⒉気も漫ろな時間
売り場に出てから三十分が経った。
いつものように俺はレジ内の作業をこなし、橘はレジ外の作業をこなしている。
うむ……これがいつも通りのバイトだ。
この一年間、度々新人が入ったり飛んだりすることはあったが、あれほどの衝撃は初めてだった。
バイトは始まったばかりで、ピークタイムに入るにはまだ時間的にも余裕がある。
手持ち無沙汰なこの状態が、俺にある雑念を与えていた。
店長は五時で上がりだったのだが、面接があるとのことで、章野さんと一緒に事務所に引っ込んでいる。
俺が売り場に出てから三十分ということは――同じく面接も三十分に及んでいるのだ。
……気になる。章野さんと店長は一体どんな話をしてるんだろう。
もしや、学校での話でもしているのだろうか。
それで話題が俺の方に及んでいたりとか……。
別に章野さんや店長の前で、醜態を晒したことがあるわけでもないのだが、気にし出したら最後、様子を確認するまでは、まともに手が着かなくなってしまった。
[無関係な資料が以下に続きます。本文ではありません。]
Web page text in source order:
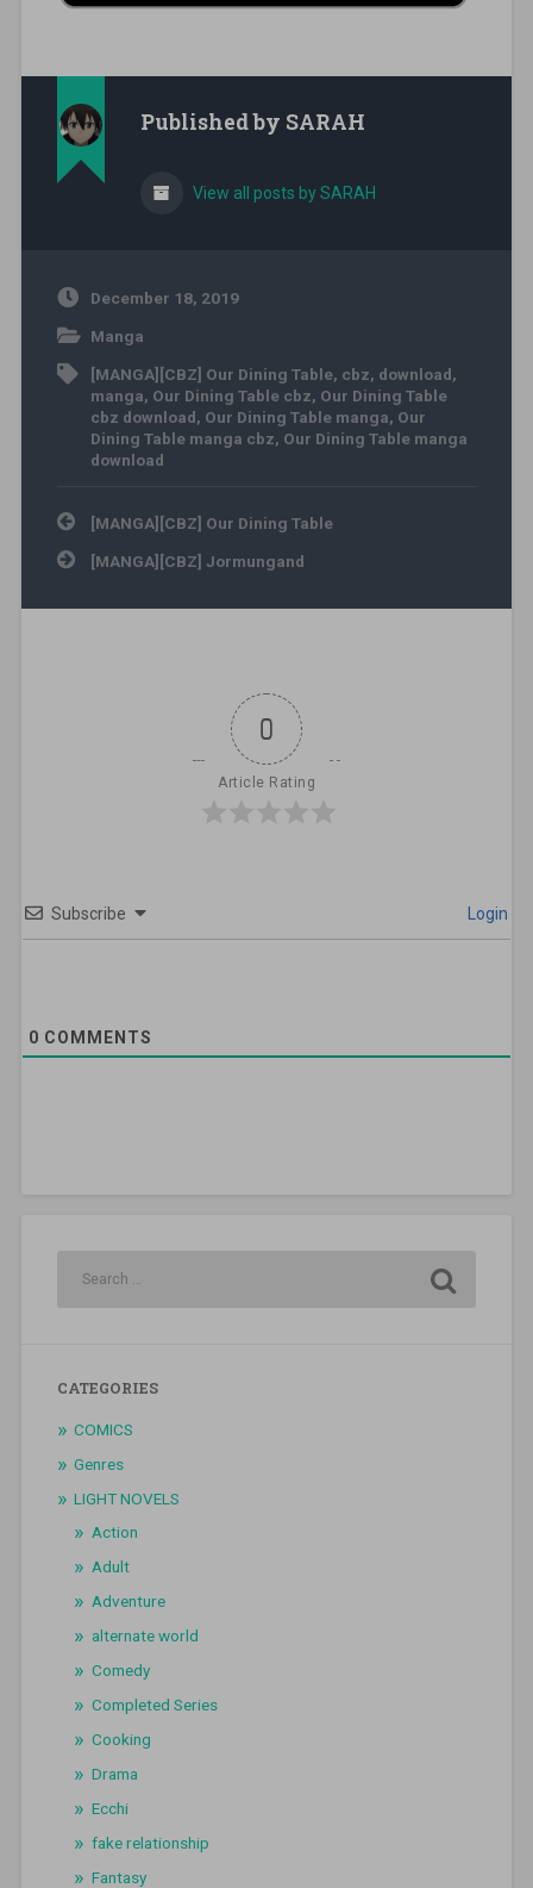
Published by SARAH
View all posts by SARAH
December 18, 2019
Manga
[MANGA][CBZ] Our Dining Table, cbz, download,
manga, Our Dining Table cbz, Our Dining Table
cbz download, Our Dining Table manga, Our
Dining Table manga cbz, Our Dining Table manga
download
Post navigation
[MANGA][CBZ] Our Dining Table
[MANGA][CBZ] Jormungand
0
Article Rating
Subscribe Login
0 COMMENTS
CATEGORIES
COMICS
Genres
LIGHT NOVELS
Action
Adult
Adventure
alternate world
Comedy
Completed Series
Cooking
Drama
Ecchi
fake relationship
Fantasy
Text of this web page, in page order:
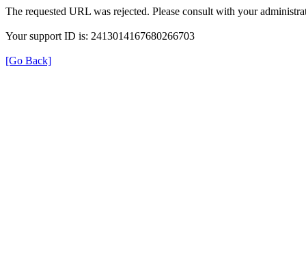
The requested URL was rejected. Please consult with your
Your support ID is: 2413014167680266703
[Go Back]

オリコンを運ぶ橘が目の前を通ろうとしていたので、一声掛ける。
「ごめん、レジ見てもらってもいいかな。ちょっと裏の様子見てくるわ」
「はいっ、いいですよ」
快諾する橘に感謝しながら、スイングドアの近くに立って聞き耳を立てる。
――二人の会話が聞こえてくる。
「へぇ、生徒会長をやってるんだ。凄いね。それじゃ頭も良いんだね」
「比べたりしないので、あまり考えたことはありませんが……」
語気が弱い章野さん。
相手が自分の倍以上も生きているおじさんともなれば、いつもの調子が出ないのだろう。
恐縮するな。定期テストで学年一位を総なめにしているのは、結構有名なんだ。
蛍雪高校のトップとして、外でも堂々としていればいいのに。
ちなみに俺は244人中の44位である。
「勉強の時間とか足りなくならない? 学校の方でもやることがあるわけでしょ?」
「それに関しては迷惑を掛けるつもりはありません。応募したからには、完璧に両立する覚悟はできています」
「おっ、それは良い心掛けだね。そう言ってくれるとこちらとしては助かるよ。実はね、私も高校時代は生徒会に入っていたことがあってね、会計をやったことがあるんだよ」
「…………」
急に過去を語り出す店長。面倒な癖が出てしまったようだ。
「まあ殆どそれらしいことはやらなくてさ、放課後の集まりだって碌に行ってなかったんだけどね、がはは!」
「…………そうなんですね」
「そうそう! けど章野さんは、しっかりした生徒会長だって、話して伝わってくるよ」
「困っている生徒を見過ごすことはできない性格で」
「大事です。そういう考え方は本当に大事! 働いてもらう以上はお客様に満足してもらうことが第一で。生徒会長ってリーダーシップが必要な仕事でしょ? 章野さんなら、私の考えもわかってくれると思うんだけど……」
「…………」
終始言葉数の少ない章野さんだったが、とうとう押し黙ってしまったようだ。
愛想笑いは時折聞こえるが、その表情は決して笑顔ではないことが、容易に想像できた。
なるほど……店長の長話コースに入ってしまったか。こりゃ大変だな……。
これも一種の社会勉強。
章野さんにはそう思ってもらうことにして、そろそろレジの業務に戻ることにした。
「お疲れ様でした」
それから十分後――面接を終えた章野さんが、ぺこりとお辞儀をして、店を出て行った。
涼しい顔をしていたが、俺と一言しか交わさずに帰ってしまったところを見ると、内心では相当に疲れてしまったのだろう。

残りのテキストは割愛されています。